Task directions » Please repeat the records exactly. The pictures are to be left out.

── Data extract

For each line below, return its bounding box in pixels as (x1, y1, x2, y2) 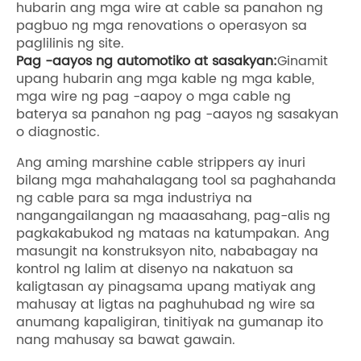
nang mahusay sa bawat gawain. (16, 329, 235, 351)
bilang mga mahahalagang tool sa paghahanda (16, 169, 336, 191)
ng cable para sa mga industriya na (16, 187, 252, 209)
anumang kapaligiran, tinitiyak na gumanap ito (16, 311, 323, 333)
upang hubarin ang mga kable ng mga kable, (16, 68, 314, 89)
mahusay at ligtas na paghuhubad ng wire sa (16, 293, 315, 315)
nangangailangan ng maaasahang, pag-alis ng (16, 205, 330, 226)
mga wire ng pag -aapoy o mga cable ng (16, 85, 291, 107)

────

Written solution »
For each line below, return its bounding box in pixels as (x1, y1, x2, y2) 
nang mahusay sa bawat gawain. (16, 329, 235, 351)
bilang mga mahahalagang tool sa paghahanda (16, 169, 336, 191)
ng cable para sa mga industriya na (16, 187, 252, 209)
anumang kapaligiran, tinitiyak na gumanap ito (16, 311, 323, 333)
upang hubarin ang mga kable ng mga kable, (16, 68, 314, 89)
mahusay at ligtas na paghuhubad ng wire sa (16, 293, 315, 315)
nangangailangan ng maaasahang, pag-alis ng (16, 205, 330, 226)
mga wire ng pag -aapoy o mga cable ng (16, 85, 291, 107)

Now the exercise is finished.